» Work to be completed: If a line in the data holds "sont", copy that line out in full.

» Data for processing:
--------------------------------

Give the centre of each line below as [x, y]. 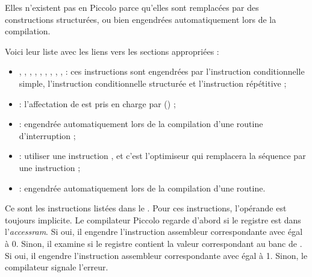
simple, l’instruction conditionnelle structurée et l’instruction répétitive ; [153, 83]
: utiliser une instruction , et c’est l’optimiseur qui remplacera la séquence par [162, 156]
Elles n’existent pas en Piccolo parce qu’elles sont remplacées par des [132, 7]
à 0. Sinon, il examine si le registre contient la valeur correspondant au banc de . [154, 243]
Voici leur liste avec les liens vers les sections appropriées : [112, 51]
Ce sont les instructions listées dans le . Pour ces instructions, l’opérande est [146, 208]
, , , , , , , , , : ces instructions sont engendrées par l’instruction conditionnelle [162, 71]
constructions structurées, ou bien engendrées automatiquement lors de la [141, 19]

--------------------------------

» Exercise response:
Elles n’existent pas en Piccolo parce qu’elles sont remplacées par des [132, 7]
Ce sont les instructions listées dans le . Pour ces instructions, l’opérande est [146, 208]
, , , , , , , , , : ces instructions sont engendrées par l’instruction conditionnelle [162, 71]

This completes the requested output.